8.) Verbalize. Offering words to express your child’s feelings of anger or frustration when they have lashed out (i.e. “I see that you don’t want to share the ball. That makes you angry. I’m sorry you’re angry, but I can’t let you hit. What can you do instead of hitting when you’re angry?”) will help your child learn how to verbalize their feelings over time instead of simply acting on them as well as reminding them of the options you’ve provided for them to redirect their aggression into acceptable outlets.
9.) Expectations. It’s important in all aspects of parenting to frequently take a step back and examine your expectations to make sure that they are reasonable in regard to your child’s age, developmental stage, temperament, etc. Unrealistic expectations can put significant pressure on a child and cause a great deal of frustration and stress which can lead to aggressive behaviors as well as conflict in your parent/child relationship.
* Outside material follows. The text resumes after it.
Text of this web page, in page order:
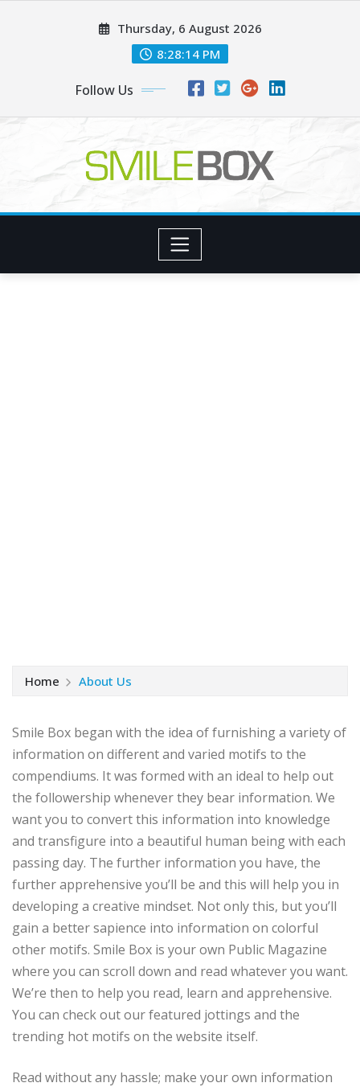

10.) Honesty. If physical punishment has been a part of your parenting, removing that entirely from your parenting toolbox is a great start toward easing some of the anger, stress, and frustration that is fueling your child’s aggression. Being honest with your child about your own struggles with handling things physically as well as apologizing for using threats, intimidation, and physical pain to control them in the past will begin the healing process in your relationship.
Always try to keep in mind that behaviors are communication. Listening ‘between the lines’ to your child’s aggression will help you to discern whether your child’s behavior is communicating an unmet need such as hunger, a nap, or attention (Yes, attention is a valid need!) or if they are communicating a big emotion that they’re having trouble processing or if they are simply out of their depth and need an adult to help them handle a situation. Children are actually great communicators, just not necessarily verbally. It’s up to us adults to ‘listen’ carefully, empathetically, and calmly to our children’s behavior and then offer them our gentle guidance, wisdom, and support.
*Note: Frequent, out-of-control acts of aggression may be a sign of a deeper problem. If you suspect that your child may be suffering from trauma, autism, ADHD, health issues, or any other issues, be sure to consult with your pediatrician about your concerns.